Khalil Ahmed
Rashid Hospital Dubai Health Authority, Dubai, UAE
Title: Dysnatremia in Intensive Care
Biography
Biography: Khalil Ahmed
Abstract
Dysnatremia is commonly seen in intensive care setting. If it is not timely diagnosed and corrected, can lead to serious consequences. Early detection and correction may improve prognosis especially in neurocritical care. It can be hypo or hypernatremia, both have worst effect on overall prognosis if not corrected timely. Hypernatremia is defined if serum sodium is > 145 mmol/liter. It is due to relative water depletion with total body sodium content either normal, low or high. Diabetes insipidus is one of the most common causes of hypernatremia in neurocritical care. Hyonatremia is the other entity which accounts about 15-20% of all emergency admissions, and can affect on prognosis significantly.
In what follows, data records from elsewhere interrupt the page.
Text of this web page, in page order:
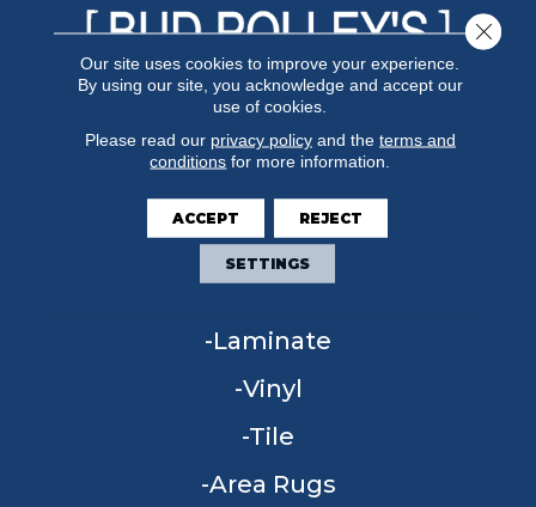
FLOORING
Carpet
Hardwood
Laminate
Vinyl
Tile
Area Rugs
Our site uses cookies to improve your experience.
By using our site, you acknowledge and accept our
use of cookies.
Please read our privacy policyand the terms and
conditions for more information.
ACCEPT REJECT
SETTINGS
Close
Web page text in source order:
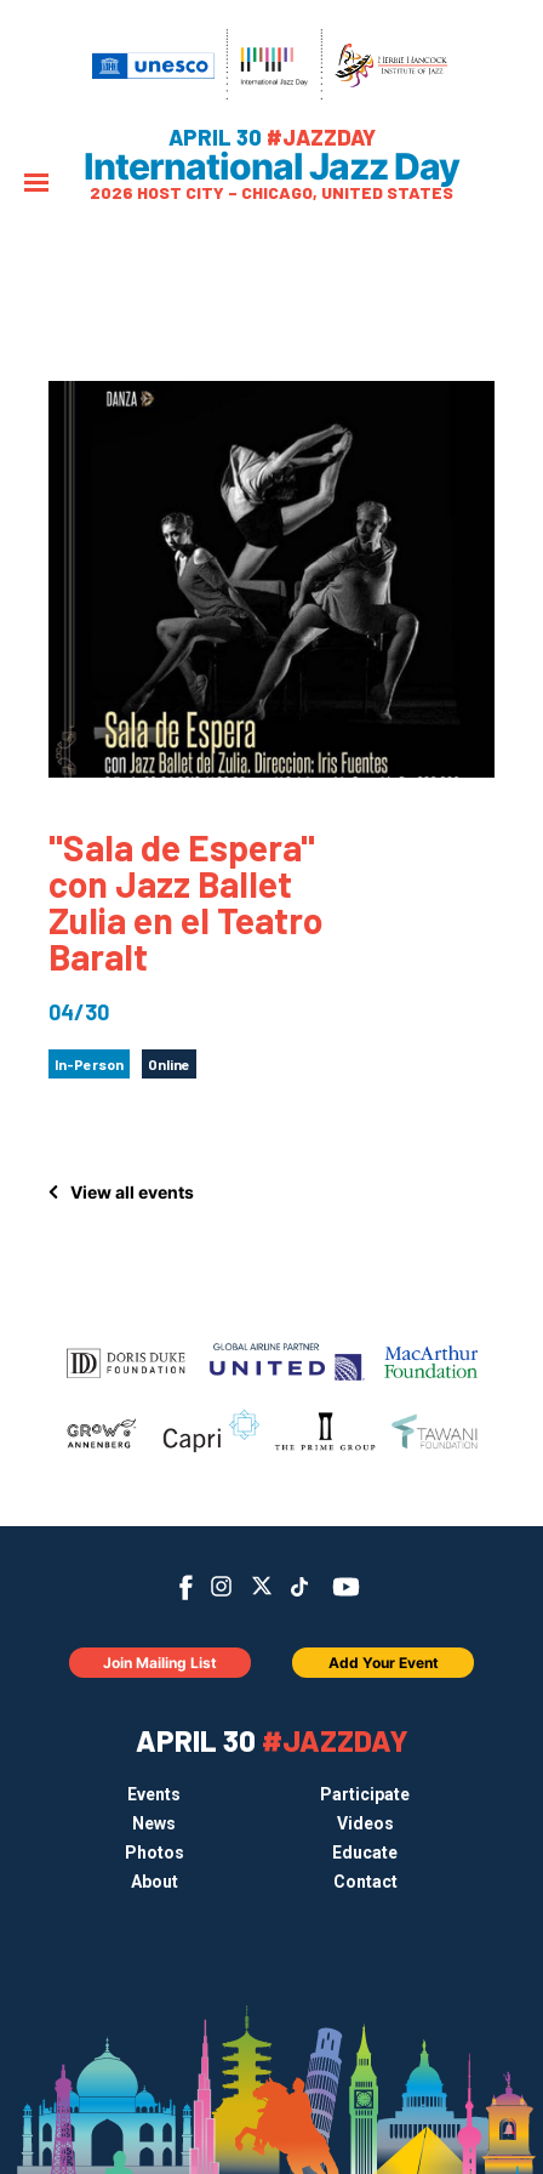
APRIL 30 #JAZZDAY
International Jazz Day
2026 HOST CITY – CHICAGO, UNITED STATES
"Sala de Espera"
con Jazz Ballet
Zulia en el Teatro
Baralt
04/30
In-Person Online
View all events
APRIL 30 #JAZZDAY
Events
Participate
News
Videos
Photos
Educate
About
Contact
Join Mailing List Add Your Event

In spite of much understanding of the topic, its management remains still problematic. Hyponatremia is defined as if serum sodium < 135 mmol/liter, and it is classified as mild, moderate & severe on the basis of serum level. On the basis of onset duration, it is defined whether acute or chronic hyponatremia. Broadly speaking dilutional & volume depletion are the two most common causes of hyponatremia, remaining are endocrinal, use of diuretics and certain drugs leading to hyponatremia. The management of either entity depends upon the cause leading to hypo or hyernatremia. It is of prime importance to avoid overcorrection, during management of hyponatremia or hpernatremia. Different calculations are used to calculate total sodium deficit and total water deficit before starting correction. Special care is needed in neurocritical care like patients with acute traumatic brain injuries and acute stroke for early detection and correction of serum sodium levels to avoid adverse effect on overall prognosis. Hyponatremia is broadly classified into hypotonic, hypertonic or isotonic based on measured serum osmolality.